It blew outward in a spray of splinters—wood mist, really—and the untouched lock and knob fell with a clatter to the concrete outside. She didn’t pause on her way out. I heard one of the other doors slam open, and heard Kevin yell.

“Kevin, no!” I screamed, and scrambled to get to my feet. “Leave her alone!” I wasn’t at all afraid he could hurt Rahel, only that he was going to actually get her attention.

I made it to the door too late. Kevin had a fireball in his hand, and before I could shout again, he was throwing it at Rahel’s back.

Sometimes, the ant stings.

And there’s really only one response to that, isn’t there?

I threw myself backward and to the side as Rahel spun, braids flying, and backhanded the ball of fire out of the air, sending it rocketing at blurry speed for the proverbial bleachers. Before that had even happened, she was launching a counterattack at Kevin, a wave of force that hit the building and blew it apart in a cascade of shattered concrete, rebar, and splintered wood.

I was on the floor, hugging cheap carpet. I’d lost my towel, but that was completely meaningless at the moment.

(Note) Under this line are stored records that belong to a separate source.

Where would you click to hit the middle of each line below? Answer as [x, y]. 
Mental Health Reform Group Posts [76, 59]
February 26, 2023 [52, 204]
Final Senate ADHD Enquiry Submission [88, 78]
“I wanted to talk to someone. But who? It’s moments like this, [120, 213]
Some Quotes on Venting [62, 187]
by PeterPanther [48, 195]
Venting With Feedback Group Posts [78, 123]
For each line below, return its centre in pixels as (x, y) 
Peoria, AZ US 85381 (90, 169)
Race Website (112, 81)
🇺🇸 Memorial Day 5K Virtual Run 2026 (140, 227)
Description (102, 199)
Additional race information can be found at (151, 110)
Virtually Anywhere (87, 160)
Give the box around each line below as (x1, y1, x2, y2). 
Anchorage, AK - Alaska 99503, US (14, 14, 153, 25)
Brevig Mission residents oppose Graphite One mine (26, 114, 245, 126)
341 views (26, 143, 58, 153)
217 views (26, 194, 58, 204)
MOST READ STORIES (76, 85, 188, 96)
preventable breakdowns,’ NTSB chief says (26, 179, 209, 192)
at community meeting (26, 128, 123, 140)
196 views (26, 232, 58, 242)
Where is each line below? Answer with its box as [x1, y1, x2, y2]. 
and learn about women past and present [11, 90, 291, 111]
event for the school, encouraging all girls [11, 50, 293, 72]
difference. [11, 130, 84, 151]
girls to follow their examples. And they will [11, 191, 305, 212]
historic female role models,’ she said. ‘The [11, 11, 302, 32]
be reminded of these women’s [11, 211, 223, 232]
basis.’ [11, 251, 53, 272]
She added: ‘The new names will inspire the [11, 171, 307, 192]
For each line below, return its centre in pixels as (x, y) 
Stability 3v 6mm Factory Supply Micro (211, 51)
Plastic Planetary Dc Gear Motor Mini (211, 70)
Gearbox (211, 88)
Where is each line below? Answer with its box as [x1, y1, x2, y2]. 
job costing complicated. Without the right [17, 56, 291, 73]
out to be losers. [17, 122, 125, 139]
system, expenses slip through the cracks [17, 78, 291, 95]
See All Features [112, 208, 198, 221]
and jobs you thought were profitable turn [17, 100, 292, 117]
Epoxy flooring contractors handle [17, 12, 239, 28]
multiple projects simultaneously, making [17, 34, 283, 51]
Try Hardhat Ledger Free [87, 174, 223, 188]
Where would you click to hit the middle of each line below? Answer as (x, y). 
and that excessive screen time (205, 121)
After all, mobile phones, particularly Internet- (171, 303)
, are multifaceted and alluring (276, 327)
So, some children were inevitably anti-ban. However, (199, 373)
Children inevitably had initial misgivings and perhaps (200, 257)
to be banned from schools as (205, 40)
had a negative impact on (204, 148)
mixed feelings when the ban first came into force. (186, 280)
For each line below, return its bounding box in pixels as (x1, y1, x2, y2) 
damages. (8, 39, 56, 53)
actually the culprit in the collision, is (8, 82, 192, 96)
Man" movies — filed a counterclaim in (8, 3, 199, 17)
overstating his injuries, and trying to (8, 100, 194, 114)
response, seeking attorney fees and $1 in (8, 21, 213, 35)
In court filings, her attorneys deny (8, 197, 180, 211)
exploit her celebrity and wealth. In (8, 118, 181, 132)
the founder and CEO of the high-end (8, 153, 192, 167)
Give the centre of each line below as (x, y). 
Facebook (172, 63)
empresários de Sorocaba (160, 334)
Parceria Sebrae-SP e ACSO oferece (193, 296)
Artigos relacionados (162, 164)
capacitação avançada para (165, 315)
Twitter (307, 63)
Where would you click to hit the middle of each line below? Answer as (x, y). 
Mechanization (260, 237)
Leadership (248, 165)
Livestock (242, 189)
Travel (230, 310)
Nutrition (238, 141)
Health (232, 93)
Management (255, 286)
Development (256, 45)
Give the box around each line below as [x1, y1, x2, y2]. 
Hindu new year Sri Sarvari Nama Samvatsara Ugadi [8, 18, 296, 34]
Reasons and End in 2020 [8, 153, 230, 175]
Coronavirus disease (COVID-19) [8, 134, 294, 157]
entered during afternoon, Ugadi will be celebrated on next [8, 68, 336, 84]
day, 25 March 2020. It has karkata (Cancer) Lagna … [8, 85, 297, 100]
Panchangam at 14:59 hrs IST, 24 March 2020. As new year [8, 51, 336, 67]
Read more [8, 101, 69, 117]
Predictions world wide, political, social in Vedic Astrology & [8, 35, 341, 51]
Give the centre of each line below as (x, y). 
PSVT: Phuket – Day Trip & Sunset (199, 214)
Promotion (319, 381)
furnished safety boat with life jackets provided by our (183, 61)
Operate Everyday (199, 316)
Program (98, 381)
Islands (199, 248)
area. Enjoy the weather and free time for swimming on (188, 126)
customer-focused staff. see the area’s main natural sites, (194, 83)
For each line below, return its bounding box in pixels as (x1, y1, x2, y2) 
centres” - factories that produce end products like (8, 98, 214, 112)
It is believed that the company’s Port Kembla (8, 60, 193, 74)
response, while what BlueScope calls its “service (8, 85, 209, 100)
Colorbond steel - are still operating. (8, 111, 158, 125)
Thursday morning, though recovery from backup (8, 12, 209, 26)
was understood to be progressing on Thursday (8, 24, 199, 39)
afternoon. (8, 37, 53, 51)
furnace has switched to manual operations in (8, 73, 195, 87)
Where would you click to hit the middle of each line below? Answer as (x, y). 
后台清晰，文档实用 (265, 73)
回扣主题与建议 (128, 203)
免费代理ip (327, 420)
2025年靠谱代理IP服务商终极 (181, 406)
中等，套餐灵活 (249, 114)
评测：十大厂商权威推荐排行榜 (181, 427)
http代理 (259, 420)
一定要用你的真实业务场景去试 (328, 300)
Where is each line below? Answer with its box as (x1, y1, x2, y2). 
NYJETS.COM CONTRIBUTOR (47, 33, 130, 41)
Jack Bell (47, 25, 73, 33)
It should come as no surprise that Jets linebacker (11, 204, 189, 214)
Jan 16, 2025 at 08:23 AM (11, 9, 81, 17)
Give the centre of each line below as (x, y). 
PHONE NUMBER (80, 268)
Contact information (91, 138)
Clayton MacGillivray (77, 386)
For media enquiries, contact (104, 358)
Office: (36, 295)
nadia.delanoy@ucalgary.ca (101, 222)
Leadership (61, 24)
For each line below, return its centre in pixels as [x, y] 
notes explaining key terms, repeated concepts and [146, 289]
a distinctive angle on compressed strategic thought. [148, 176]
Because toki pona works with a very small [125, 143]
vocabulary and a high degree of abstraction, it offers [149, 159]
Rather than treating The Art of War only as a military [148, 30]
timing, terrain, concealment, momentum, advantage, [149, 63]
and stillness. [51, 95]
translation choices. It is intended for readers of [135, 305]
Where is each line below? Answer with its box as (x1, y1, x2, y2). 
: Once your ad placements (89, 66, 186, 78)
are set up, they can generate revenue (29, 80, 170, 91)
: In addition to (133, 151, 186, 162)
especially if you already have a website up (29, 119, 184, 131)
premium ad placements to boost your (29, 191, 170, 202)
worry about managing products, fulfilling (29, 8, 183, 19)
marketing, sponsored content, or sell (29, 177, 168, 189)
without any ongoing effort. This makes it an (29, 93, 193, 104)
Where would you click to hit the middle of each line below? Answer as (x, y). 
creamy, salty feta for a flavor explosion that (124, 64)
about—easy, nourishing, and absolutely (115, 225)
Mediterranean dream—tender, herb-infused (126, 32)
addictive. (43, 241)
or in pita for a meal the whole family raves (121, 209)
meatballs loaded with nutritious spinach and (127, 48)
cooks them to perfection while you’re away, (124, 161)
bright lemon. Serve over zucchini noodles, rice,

As things came apart around me I grabbed the mattress on the bed and yanked it off the frame. It slid across, tilted down, and formed a small sheltered space as I curled up into a protective ball.

I heard screaming. Could have been Cherise, or the toddler. Tommy. Could even have been Kevin. I hated myself for hiding, but my body wouldn’t move, wouldn’t obey my orders to get up and help.

Nothing you can do, part of my mind said. You’re not a Warden. Rahel can’t even see you. You’re just collateral damage. Keep your head down.

What had I told Cherise, once upon a time? Mere humans were part of this, too. They were the reason the Wardens kept fighting.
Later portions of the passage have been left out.